Girls and Boys
Marc Brenner

Girls and Boys

5
Reviewer's Rating

I could describe Carey Mulligan’s performance in Girls and Boys as enthralling, unstoppable, a tour de force. But that rhetoric misses the mark. Mulligan’s performance emanates soft power. The play features a ‘performer’, relaying with honesty and wit the story of her life-altering relationship with the man who becomes her husband. The lines bristle with bathetic comedy, as the playwright (Dennis Kelly), subverts the audience’s expectations to deliver the punchlines. As the play goes on, this subversion turns from comic to tragic. In The Guilty Feminist podcast, Deborah Frances-White explains that we often dress up traumatic experiences as funny, it’s a kind of coping mechanism. Yet the wolf -in-sheepskin’s clothing in this drama cannot be hidden for long. Eventually, the jokes fall away as the character’s agony emerges. It is too great a spectre to hide. This play runs a risk of ending in abject tragedy, however, Kelly scripts hope, which Mulligan enacts. The pale blue sets and stark blackouts between scenes emphasise Mulligan, the centripetal force rippling out from the stage into the audience.

This play makes sense for Mulligan, it’s feminist (although not overtly) and offers interesting critiques of Western Society. Although there’s nothing preachy about it, Mulligan presents her character as sharing her opinions, contextualising her life in the 21st century. This is not only the story of an individual but one of the moments of commonality, where we all relate, whether it’s admitting that Paris is a bit underwhelming or reminiscing about a passionate love. According to Elle ‘Mulligan loathes the idea of strong female characters’ as it is undoubtedly a simplification. As if one can separate women into the ‘strong’ (cold, bossy, bitchy, masculine) and ‘weak’ (hysterical, submissive, ingenue- like and feminine). And Mulligan excels in presenting her character with nuance and dignity, revealing a strength in vulnerability.
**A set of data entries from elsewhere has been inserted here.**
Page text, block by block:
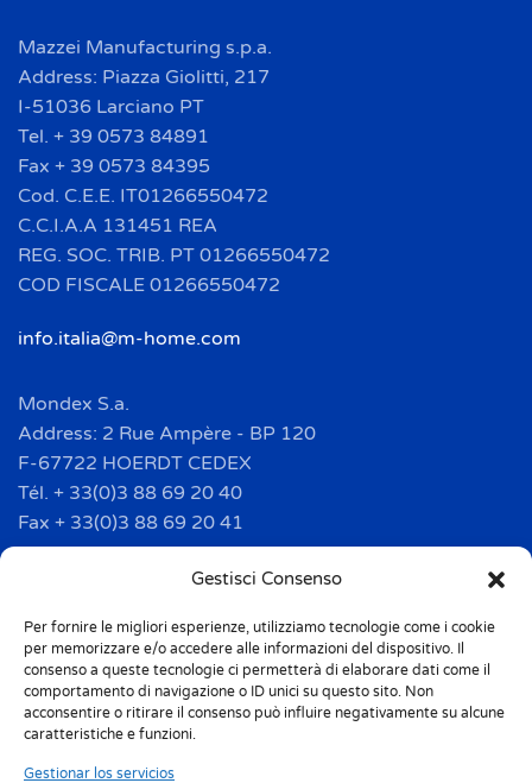
Gestisci Consenso
Per fornire le migliori esperienze, utilizziamo tecnologie come i cookie
per memorizzare e/o accedere alle informazioni del dispositivo. Il
consenso a queste tecnologie ci permetterà di elaborare dati come il
comportamento di navigazione o ID unici su questo sito. Non
acconsentire o ritirare il consenso può influire negativamente su alcune
caratteristiche e funzioni.
Gestionar los servicios
Mazzei Manufacturing s.p.a.
Address: Piazza Giolitti, 217
I-51036 Larciano PT
Tel. + 39 0573 84891
Fax + 39 0573 84395
Cod. C.E.E. IT01266550472
C.C.I.A.A 131451 REA
REG. SOC. TRIB. PT 01266550472
COD FISCALE 01266550472
info.italia@m-home.com
Mondex S.a.
Address: 2 Rue Ampère - BP 120
F-67722 HOERDT CEDEX
Tél. + 33(0)3 88 69 20 40
Fax + 33(0)3 88 69 20 41
info.france@m-home.com
Mondex Menaje España S.a.
Address: Ctra de Girona, km. 101.5
E-17160 Angles (Girona)
Tel. + 34 9 72 42 32 50

She captivates, rather than dominates, which is even more affecting. In fact, describing her acting as a ‘performance’ is reductive. It is more transcendent than the word allows, she is the play and not simply because she’s the only cast member. Theatre is by nature a revealing art form, especially today with the contemporary emphasis on naturalism and unlike film, there is nowhere for a performer to hide. This vulnerability is doubly true of plays with small casts, more so of plays with a single actor. So, the actor has no choice but to completely immerse the audience in the story they are telling. Or the entire endeavour falls flat.

Mulligan rises above these stakes, seeping through them by literally characterising Kelly’s script, with the woman that she portrays. She pulls the play from the realms of the page into our reality. There is no fourth wall, so the actor cannot even rely on that for a semblance of artistic power, we all share in it and Mulligan revels in this. She portrays her character with a strength and unflinching capacity for love. She is not simply ‘a victim’, ‘a survivor’ or ‘a fighter’. As with many aspects of this production, straightforward categorisation is defied. It is brilliant, complex and captures a certain zeitgeist. It will be hard for any other actor to play this role, it will always be Mulligan’s.